Leavitt easily nails the trappings of entitlement. The 50-something hosts, whose other home is a Park Avenue apartment that's incisively described as "capacious without being grand," have three Bedlington terriers instead of children, all named after characters from Henry James. "Did anyone do anything?" Eva asks each time her husband Bruce walks them — one of the novel's many running gags. He dutifully reports who did "number one" and who did "number two." (Anything more graphic would offend Eva's sensibilities.

Bruce is nothing if not dutiful to his icy wife. Their arrangement, which has worked until now, has always been, "She does the wanting, I do the paying."

Tediously, they all dance around the exacting Eva — and talk about her endlessly even in her absence. It is hard for a character to be less appealing or interesting than Eva, unless it's her fawning friend Min Marable, a journalist who has spent decades jumping from one sinking magazine to another, which she name-drops incessantly. These two women are such easy targets, a fingerless chef could skewer them.

Min eagerly accompanies Eva to Venice, where they swoon over a fixer-upper in a palazzo on the Grand Canal that's being unloaded in a distress sale. "I long for an escape," Eva says. The toadying Min replies with what I assume is supposed to be a laugh line: "You deserve it. If anyone does, you do."

Leavitt plays these privileged, shallow characters for their unwitting part in the current reality. The male half of a couple of squabbling book editors gets the best lines and provides some relief. Recently jettisoned from his job for abusive behavior, he bitterly trashes various writers, including those who write socially engaged fiction or espouse liberal piety, and all the "f-ing Jonathans" — Lethem, Safran Foer, Franzen.
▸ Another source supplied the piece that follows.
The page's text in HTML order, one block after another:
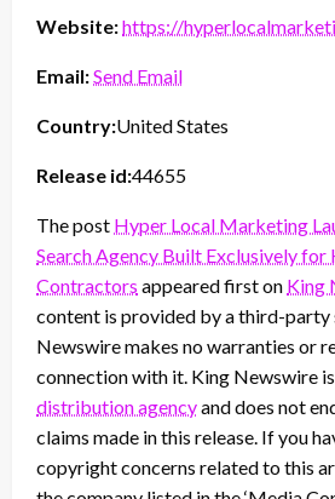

As for Eva's husband Bruce, he tries to be a good person. He clandestinely walks the dogs with the Trump-supporting neighbor Eva detests, and steps in to help his longtime secretary after she's diagnosed with cancer. The more he learns about her messy family and finances, the more he wants to clean everything up. Guiltily, he doesn't tell his wife, though he wonders, "You couldn't disapprove of compassion — or could you?"
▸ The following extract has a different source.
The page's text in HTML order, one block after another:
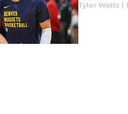
Tyler Watts |

The irony, of course, is that Eva, who loathes the president with a passion, is as self-indulgent and lacking in compassion for others as he is.

At its best, a comedy of manners should sparkle with wit and charm. Leavitt pulls off a surprisingly sweet ending and some clever ripostes — as when Min's boss, whose married and maiden names are both Singh, quips, "What else is love but a prison?" Certainly, we could all use something to laugh about now, but passing time with these characters felt like lockdown to me.